I get it, too. I understand why. It’s not a pleasant thing to have your dirty laundry aired for all to see. Chelsea never asked for that crew camped out on her front lawn, for the camera-wielding reporters that followed her around like a pack of hyenas, for the humiliation and discomfort that came with having her transgression plastered across every American newspaper, television and computer screen—and neither did her family.

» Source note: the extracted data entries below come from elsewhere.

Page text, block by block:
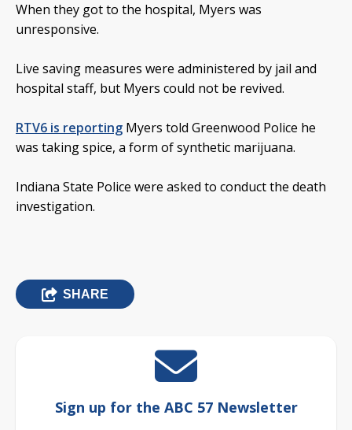
When they got to the hospital, Myers was
unresponsive.
Live saving measures were administered by jail and
hospital staff, but Myers could not be revived.
RTV6 is reporting Myers told Greenwood Police he
was taking spice, a form of synthetic marijuana.
Indiana State Police were asked to conduct the death
investigation.
SHARE
Sign up for the ABC 57 Newsletter
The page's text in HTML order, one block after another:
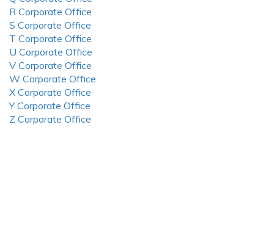
R Corporate Office
S Corporate Office
T Corporate Office
U Corporate Office
V Corporate Office
W Corporate Office
X Corporate Office
Y Corporate Office
Z Corporate Office
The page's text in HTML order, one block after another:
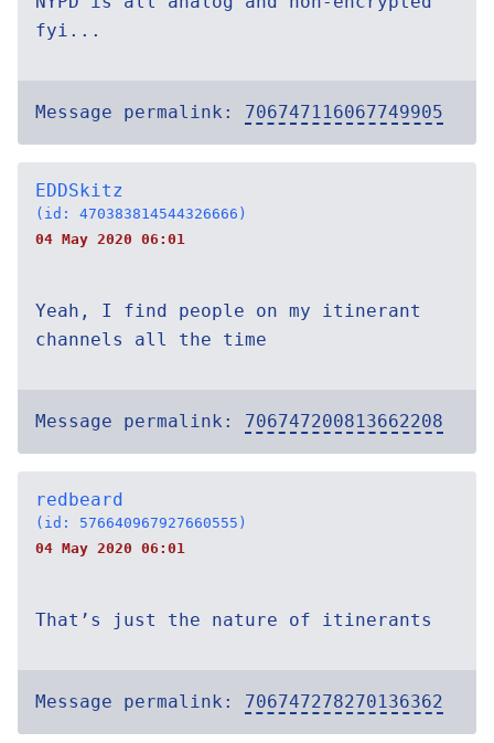
fyi...
Message permalink: 706747116067749905
EDDSkitz
(id: 470383814544326666)
04 May 2020 06:01
Yeah, I find people on my itinerant
channels all the time
Message permalink: 706747200813662208
redbeard
(id: 576640967927660555)
04 May 2020 06:01
That’s just the nature of itinerants
Message permalink: 706747278270136362
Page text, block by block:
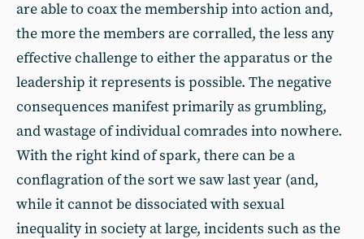
are able to coax the membership into action and,
the more the members are corralled, the less any
effective challenge to either the apparatus or the
leadership it represents is possible. The negative
consequences manifest primarily as grumbling,
and wastage of individual comrades into nowhere.
With the right kind of spark, there can be a
conflagration of the sort we saw last year (and,
while it cannot be dissociated with sexual
inequality in society at large, incidents such as the
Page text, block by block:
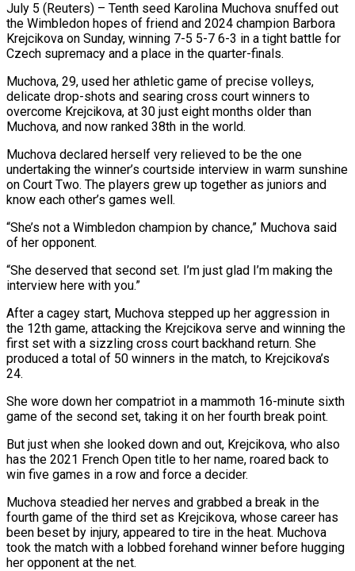
July 5 (Reuters) – Tenth seed Karolina Muchova snuffed out
the Wimbledon hopes of friend and 2024 champion Barbora
Krejcikova on Sunday, winning 7-5 5-7 6-3 in a tight ​battle for
Czech supremacy and a place in the quarter-finals.
Muchova, ‌29, used her athletic game of precise volleys,
delicate drop-shots and searing cross court winners to
overcome Krejcikova, at 30 just eight months older than
Muchova, and now ranked 38th in the world.
Muchova declared herself very relieved to be the ‌one ​
undertaking the winner’s courtside interview in warm ⁠sunshine
on Court Two. The ⁠players grew up together as juniors and
know each other’s games well.
“She’s not a Wimbledon champion by chance,” Muchova said
of her opponent.
“She deserved that second set. I’m just glad I’m making ​the
interview here with you.”
After a cagey start, Muchova stepped up her aggression in
the 12th game, attacking the Krejcikova serve and ⁠winning the
first set with a sizzling ⁠cross court backhand return. She
produced a total of ​50 winners in the match, to Krejcikova’s
24.
She wore down her compatriot ​in a mammoth 16-minute sixth
game of the second set, ‌taking it on her fourth break point.
But just when she looked down and out, Krejcikova, who also
has the 2021 French Open title to her name, roared back to
win five games in a ⁠row and force a decider.
Muchova steadied her nerves and grabbed a break in the
fourth game of the third set as Krejcikova, whose career has
⁠been beset by injury, ‌appeared to tire in the heat. Muchova
took the ⁠match with a lobbed forehand winner before hugging ​
her opponent ‌at the net.
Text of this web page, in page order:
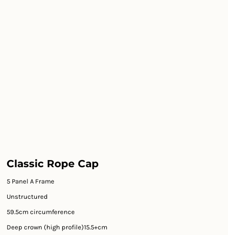
Classic Rope Cap
5 Panel A Frame
Unstructured
59.5cm circumference
Deep crown (high profile)15.5+cm
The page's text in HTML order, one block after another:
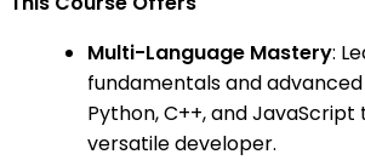
Multi-Language Mastery:
fundamentals and
Python, C++, and
versatile developer.
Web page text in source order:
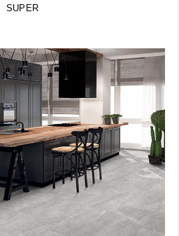
SUPER
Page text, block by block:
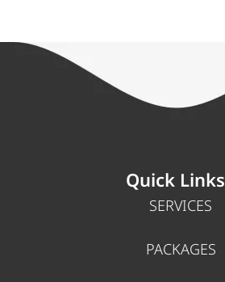
Quick Links
SERVICES
PACKAGES
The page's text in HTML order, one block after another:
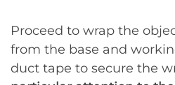
Proceed to wrap the
from the base and
duct tape to secure the
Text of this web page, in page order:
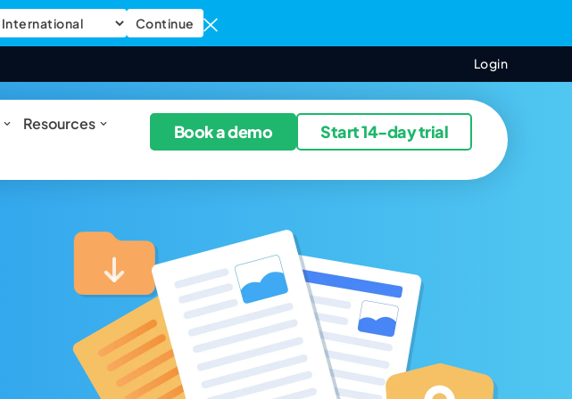
Continue
Login
Open About
Resources Open ResourcesBook a demo Start 14-day trial
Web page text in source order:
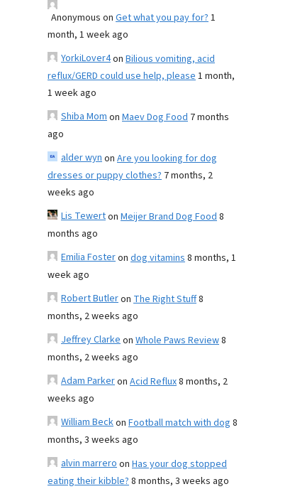
Anonymous on Get what you pay for?1
month, 1 week ago
YorkiLover4on Bilious vomiting, acid
reflux/GERD could use help, please1 month,
1 week ago
Shiba Momon Maev Dog Food 7 months
ago
alder wynon Are you looking for dog
dresses or puppy clothes? 7 months, 2
weeks ago
Lis Tewerton Meijer Brand Dog Food8
months ago
Emilia Fosteron dog vitamins8 months, 1
week ago
Robert Butleron The Right Stuff8
months, 2 weeks ago
Jeffrey Clarkeon Whole Paws Review8
months, 2 weeks ago
Adam Parkeron Acid Reflux8 months, 2
weeks ago
William Beckon Football match with dog 8
months, 3 weeks ago
alvin marreroon Has your dog stopped
eating their kibble?8 months, 3 weeks ago
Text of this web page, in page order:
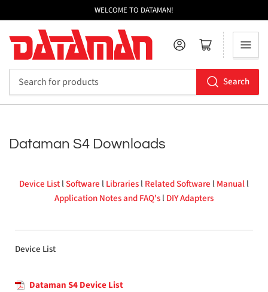
WELCOME TO DATAMAN!
Search
Log in Open mini cart
Dataman S4 Downloads
Device ListlSoftware lLibrarieslRelated Software lManuall
Application Notes and FAQ'slDIY Adapters
Device List
Dataman S4 Device List
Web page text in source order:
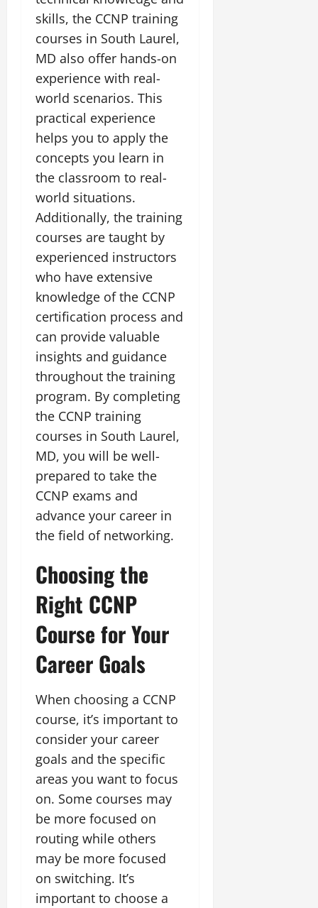
skills, the CCNP training
courses in South Laurel,
MD also offer hands-on
experience with real-
world scenarios. This
practical experience
helps you to apply the
concepts you learn in
the classroom to real-
world situations.
Additionally, the training
courses are taught by
experienced instructors
who have extensive
knowledge of the CCNP
certification process and
can provide valuable
insights and guidance
throughout the training
program. By completing
the CCNP training
courses in South Laurel,
MD, you will be well-
prepared to take the
CCNP exams and
advance your career in
the field of networking.
Choosing the
Right CCNP
Course for Your
Career Goals
When choosing a CCNP
course, it’s important to
consider your career
goals and the specific
areas you want to focus
on. Some courses may
be more focused on
routing while others
may be more focused
on switching. It’s
important to choose a
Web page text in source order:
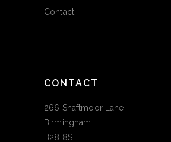
Contact
CONTACT
266 Shaftmoor Lane,
Birmingham
B28 8ST
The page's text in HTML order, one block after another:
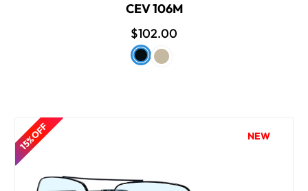
CEV 106M
$102.00
15% OFF NEW
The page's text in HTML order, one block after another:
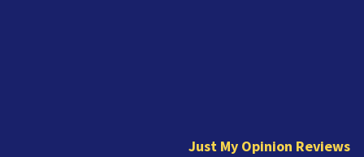
t
Just My Opinion Reviews
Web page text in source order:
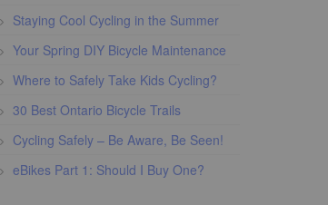
Staying Cool Cycling in the Summer
Your Spring DIY Bicycle Maintenance
Where to Safely Take Kids Cycling?
30 Best Ontario Bicycle Trails
Cycling Safely – Be Aware, Be Seen!
eBikes Part 1: Should I Buy One?
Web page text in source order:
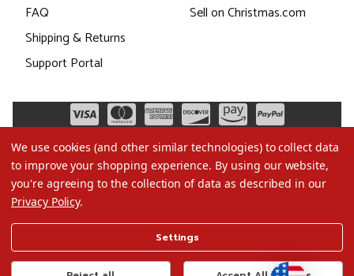
FAQ
Shipping & Returns
Support Portal
Sell on Christmas.com
Terms of Use
Privacy Policy
We use cookies (and other similar technologies) to collect data
to improve your shopping experience. By using our website,
you're agreeing to the collection of data as described in our
Privacy Policy.
Settings

And once your secret is out there, there’s no taking it back, ever. It’s so much easier to blame the reporter who broke the story than it is to admit your wife or mother or sister molested one of her employees.

But Ben here doesn’t look the least bit vengeful. He slips his hands in his pockets and waits, watching me from under his bangs with an intent expression.

“Look,” I say, my voice coming across surprisingly strong and even, “I don’t know why you’re here or what you want from me—”

“Because you haven’t read any of my emails,” he interrupts. “If you had, you’d know that Maria Duncan is driving around Baltimore in a brand-new BMW convertible. She lives in a condo in some downtown high-rise, the kind with a doorman and a pool on the roof, and she carries a different designer handbag every day of the week. She also has the biggest boobs I’ve ever seen. They’re fucking ginormous.”

“You shouldn’t say the F-word.”

The kid rolls his eyes, and honestly, who can blame him? His mother preached loudly and to anyone who would listen about God’s message of one man and one woman, and then she molested her female secretary. What’s a little curse word compared to his mother’s front-page hypocrisy?

“That’s it?” he says. “That’s your answer, is don’t say ‘fuck’?”

I shrug. “Maybe Maria has a rich girlfriend.”

“She has boyfriends. Boys. A billion of them. And none of them last for longer than a couple of pictures on Facebook and Instagram.”

“So she went through a phase with your mother. So she experimented for a bit. Lots of girls do.”

“You don’t think it’s weird that she’s suddenly so rich?”

“Maybe. But there are plenty of ways to get rich quick. Just because she’s found one doesn’t mean the money is connected in any way to what happened between her and your mom.”

“Okay, then.” He slips the iPhone from his pocket, fiddles with the screen for a few seconds, then flips it around so I can see. “How do you explain this?”

It takes a beat or two for the film to load, and then it’s Maria, all right. I recognize her sharp cheekbones and delicate ears, her ruffled pixie cut, her thin, suntanned frame in a skimpy red bra and nothing else. And Ben was right about the boobs. They are inflated to ridiculous, porn-freak proportions, swaying up and down, up and down to the rhythm of the man riding her from behind.

“Should you be watching this?” I say. Even with the blurring and voice distortion, this video is pornographic, and far too hard-core for a twelve-year-old.

My question earns me another mouth twist. “Please. Nothing can shock me these days.”